Events in the year 2017 in Egypt.

==Incumbents==
- President: Abdel Fattah el-Sisi
- Prime Minister: Sherif Ismail

==Events==
- 9 April - The Palm Sunday church bombings, twin suicide bombings that took place at St. George's Church in Tanta, and Saint Mark's Coptic Orthodox Cathedral in Alexandria, killed at least 45 people and injured more than 100.
- 26 April - Live bullets were fired on protestors during the 2016–17 Egyptian protests who were protesting the selling of Tiran and Sanafir to Saudi Arabia.
- 26 May - Egyptian military launch airstrikes against Libyan targets due to terrorist attack which killed 26 Coptic Christians.
- 7 July - A car bomb at a police checkpoint was set off by suspected ISIS militants, followed by heavy gunfire, responsible for killing 26 people. The attackers also wounded 20 others in al-Barth, near Rafah.
- 11 August - Alexandria train collision.
- 16 October - A bank in Al Arish, North Sinai was robbed by terrorists of local currency equivalent to about US $1 million. Seven people including 3 civilians were killed in the gunfire from the assailants.

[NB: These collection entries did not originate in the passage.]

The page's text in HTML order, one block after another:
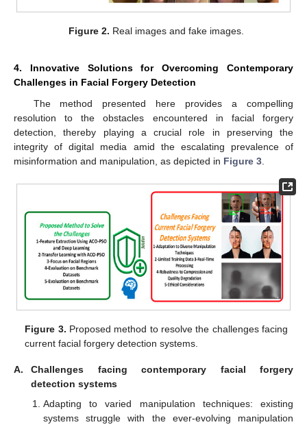
Figure 2. Real images and fake images.
4. Innovative Solutions for Overcoming Contemporary
Challenges in Facial Forgery Detection
The method presented here provides a compelling
resolution to the obstacles encountered in facial forgery
detection, thereby playing a crucial role in preserving the
integrity of digital media amid the escalating prevalence of
misinformation and manipulation, as depicted in Figure 3
Figure 3. Proposed method to resolve the challenges facing
current facial forgery detection systems.
A.
Challenges facing contemporary facial forgery
detection systems
Adapting to varied manipulation techniques: existing
systems struggle with the ever-evolving manipulation
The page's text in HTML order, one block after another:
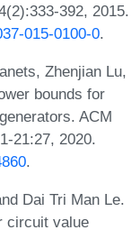
392, 2015.
015-0100-0.
Zhenjian Lu,
bounds for
ACM
21:27, 2020.
.
Dai Tri Man Le.
circuit value
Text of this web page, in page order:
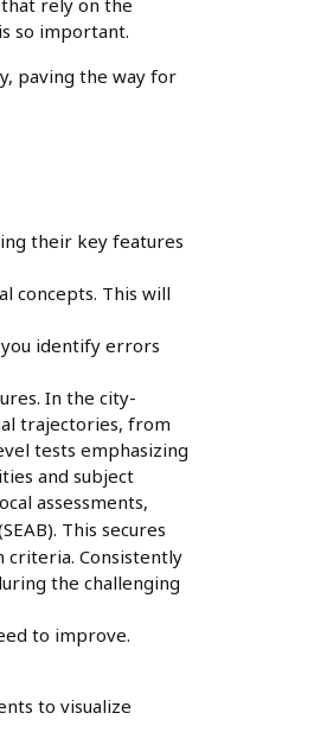
so important.
paving the way for
their key features
concepts. This will
identify errors
In the city-
trajectories, from
tests emphasizing
and subject
assessments,
This secures
criteria. Consistently
the challenging
to improve.
to visualize

- 20 October - The ambush of an ESF convoy near al-Baharia Oasis in the Western Desert occurred, with at least 16 police officers killed and 15 injured. The group claiming responsibility was Ansar al-Islam, known to have links to al-Qa'ida. Some reports said the number of deaths was more than 50.

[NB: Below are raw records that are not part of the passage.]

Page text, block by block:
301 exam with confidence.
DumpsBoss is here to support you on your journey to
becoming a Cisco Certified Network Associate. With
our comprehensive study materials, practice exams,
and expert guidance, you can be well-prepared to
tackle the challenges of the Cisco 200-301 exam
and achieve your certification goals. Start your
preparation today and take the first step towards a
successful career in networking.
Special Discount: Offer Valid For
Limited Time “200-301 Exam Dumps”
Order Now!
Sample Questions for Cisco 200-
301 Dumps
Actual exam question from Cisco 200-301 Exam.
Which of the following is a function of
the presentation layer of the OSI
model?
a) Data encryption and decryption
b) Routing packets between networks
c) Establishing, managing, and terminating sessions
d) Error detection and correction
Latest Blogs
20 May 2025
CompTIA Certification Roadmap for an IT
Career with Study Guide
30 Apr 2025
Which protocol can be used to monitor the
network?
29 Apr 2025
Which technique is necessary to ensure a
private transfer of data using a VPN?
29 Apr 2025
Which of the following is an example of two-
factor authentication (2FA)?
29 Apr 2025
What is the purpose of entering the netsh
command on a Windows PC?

- 24 November - At the Al Rawdah Mosque in North Sinai 312 people were massacred, including 27 children as well as wounding 128 while at Friday prayers. It was the deadliest attack made in Egypt by suspected ISIS-Sinai terrorists.

===Sport===
- 1-9 July – the 2017 FIBA Under-19 Basketball World Cup was held in Cairo
- 27 July – the 2017 World Aquatics Championships in Budapest, Hungary: Farida Osman, aged 22, won the Bronze medal winner for the 50-meter Butterfly Heat with a time of 25.39 seconds. She became the first Egyptian Swimmer to ever win a World Championship Medal. Osman broke five African records in the process.
- 18-25 August – the 2017 FIVB Volleyball Men's U23 World Championship, volleyball event hosted by Egypt
- 18 September – Karate - Mediterranean Championships: Crowned champions of 2017 for Cadets, Juniors, and U21s. Egypt was at the top with 35 medals (20 gold, 9 silver, 6 bronze).

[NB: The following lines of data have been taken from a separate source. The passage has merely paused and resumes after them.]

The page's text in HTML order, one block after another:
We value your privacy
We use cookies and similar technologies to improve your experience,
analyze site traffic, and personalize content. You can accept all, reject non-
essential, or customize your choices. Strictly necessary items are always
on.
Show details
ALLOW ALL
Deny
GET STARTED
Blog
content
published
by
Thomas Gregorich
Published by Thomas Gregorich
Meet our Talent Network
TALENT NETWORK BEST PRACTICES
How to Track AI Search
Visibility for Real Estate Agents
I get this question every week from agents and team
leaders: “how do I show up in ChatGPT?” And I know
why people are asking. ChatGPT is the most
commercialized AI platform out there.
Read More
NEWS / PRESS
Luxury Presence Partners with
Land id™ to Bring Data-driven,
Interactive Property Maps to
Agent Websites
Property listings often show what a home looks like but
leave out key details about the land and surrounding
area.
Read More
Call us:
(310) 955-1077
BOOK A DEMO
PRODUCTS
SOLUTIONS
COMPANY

- 27 November – 3 December: Men's World Team Squash Championship: Egypt beat England in Marseille clinching their fourth WSF Championship title.
- 28 November – 5 December: International World Federation (IWF) 2017 World Weight Lifting Championships in Anaheim, California. Weightlifter Sara Samir clinched the gold medal lifting 136 kg. Mohamed Ehab won three gold medals for Egypt in Anaheim. making history for Egypt for the first time in 66 years.
- 18 December – Squash - PSA World Championship gained a double victory: Mohamed ElShorbagy beat brother Marwan winning his first PSA World Championship. The women's title was won by Raneem El Welily.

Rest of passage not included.